A Merry PICU Christmas (#SMA)

So, we decided to bring Em to the hospital. We're praying it will be a Merry Christmas at home, but either way Belly is now on her way to Nashville with my parents to be with the rest of the family.

I'm not going to bother counting all the Holidays we've spent in the hospital, but this will make 4 Christmas's in 6.5 yrs. At least we're keeping tradition! We are super thankful this is only the second PICU visit in just short of 2 years, so we'll knock this out and get back home before Santa has a chance to start hibernating.

We're not sure what's going on, but this season has been tough on kids, even more for kids with Spinal Muscular Atrophy (SMA). With all the RSV going in we didn't want to risk it.

Thanks for your thoughts and prayers. We'll be updating most frequently on Facebook but I will post summaries here.

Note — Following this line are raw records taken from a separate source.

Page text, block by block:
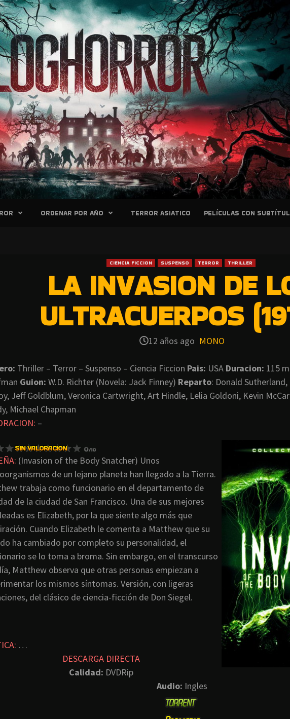
ORDENAR POR AÑO TERROR ASIATICO PELÍCULAS CON
CIENCIA FICCION SUSPENSO TERROR THRILLER
LA INVASION DE
ULTRACUERPOS
12 años ago MONO
Thriller – Terror – Suspenso – Ciencia Ficcion Pais: USA Duracion: 115
Guion: W.D. Richter (Novela: Jack Finney) Reparto: Donald
Jeff Goldblum, Veronica Cartwright, Art Hindle, Lelia Goldoni, Kevin
Michael Chapman
–
(Invasion of the Body Snatcher) Unos
de un lejano planeta han llegado a la Tierra.
trabaja como funcionario en el departamento de
de la ciudad de San Francisco. Una de sus mejores
es Elizabeth, por la que siente algo más que
Cuando Elizabeth le comenta a Matthew que su
ha cambiado por completo su personalidad, el
se lo toma a broma. Sin embargo, en el transcurso
Matthew observa que otras personas empiezan a
los mismos síntomas. Versión, con ligeras
del clásico de ciencia-ficción de Don Siegel.
…
DESCARGA DIRECTA
Calidad: DVDRip
Audio: Ingles
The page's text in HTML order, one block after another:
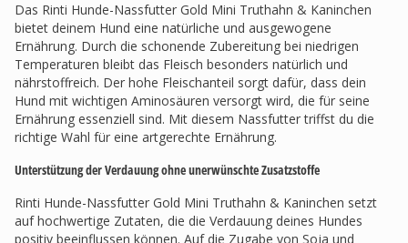
Das Rinti Hunde-Nassfutter Gold Mini Truthahn & Kaninchen
bietet deinem Hund eine natürliche und ausgewogene
Ernährung. Durch die schonende Zubereitung bei niedrigen
Temperaturen bleibt das Fleisch besonders natürlich und
nährstoffreich. Der hohe Fleischanteil sorgt dafür, dass dein
Hund mit wichtigen Aminosäuren versorgt wird, die für seine
Ernährung essenziell sind. Mit diesem Nassfutter triffst du die
richtige Wahl für eine artgerechte Ernährung.
Unterstützung der Verdauung ohne unerwünschte Zusatzstoffe
Rinti Hunde-Nassfutter Gold Mini Truthahn & Kaninchen setzt
auf hochwertige Zutaten, die die Verdauung deines Hundes
positiv beeinflussen können. Auf die Zugabe von Soja und
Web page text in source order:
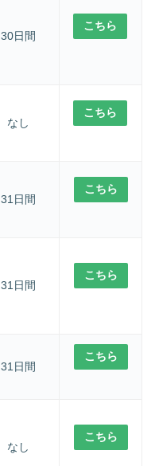
30日間
こちら
なし
こちら
31日間
こちら
31日間
こちら
31日間
こちら
なし
こちら
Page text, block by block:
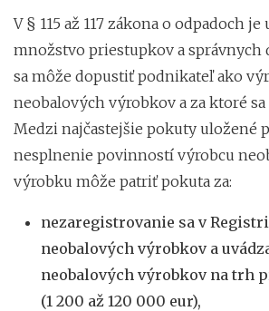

Linnea: Anniversary # 7 (#SMA)

It's been 2, 557 days since Linnea meet Jesus and we still think about her constantly. She seemed so perfect in many ways, despite her weakness from having Spinal Muscular Atrophy (SMA). I can't believe she'd be 8 right now! :)

Lynn Wheeler Golf Tournament for Emily!! #SMA

We are getting pretty excited here at the Lee home. In less than a month we will be heading down to Georgia, once again, to take part in the Annual Lynn Wheeler Golf Tournament on 10 Oct!!! Doug and Lynn Wheeler, and everyone that participated last year blessed us beyond measure by holding the event for Emily. We are humbled by the fact that Emily has again been chosen as the beneficiary of this year's tournament. The Wheelers are an amazing family, and we were so happy to get to know them a bit last year.  Keeping up with Lynn's updates throughout this year has been quite encouraging in the midst of all that life brings. Thank you so much Lynn and Doug.  You both are an incredible testimony of love and Godliness to us all. 

So, if you have some time - we'd love for you to come and join us this year at Planterra Ridge Golf Club in Peachtree City, GA for the Lynn Wheeler Golf Tournament. Details for the tournament are in the images below, but you can also click on the above link to check out the Facebook page for the event. 

I also want to thank Joseph Starr for his insane planning abilities, and for bringing this entire event together. Jojo - you're amazing. See you in GA!

Linnea - Another year gone by #SMA

It is that time of year again - when we remember what we have lost - Linnea - she would be 8 years old today. The reality is - I'd prefer to not have the experience to blog about, but on the other hand I would not give up the time we had with her. Figure that one out. I attempt to make sense of this daily - like maybe I "know" something I didn't or I look back and say that I have gained something positive or "grown" from it - but unfortunately, feelings of loss are far greater than intangible feelings of growth. This is not doom and gloom - it just is.

Today, we just exist - and move on as if it's any other day - only feeling substantially heavier - like weights are attached to our feet, thoughts, hands, heart, eyes - and any other physical/metaphysical thing that makes us utterly self-aware.

There is one silver lining for me! Thanks to modern technology it is easy for me to look at these pictures and remember her deeply. Thanks for checking in. Down with Spinal Muscular Atrophy (SMA)!

HAPPY 6th B'day, Emily!!!

Emily had a GREAT time sailing for her B'day today. So amazing that she is 6 years old now!! The Baltimore Sailing Center did an incredible service for Emily by taking us out - and to think, they do this regularly for disabled kids. Completely awesome. Thank you so much!!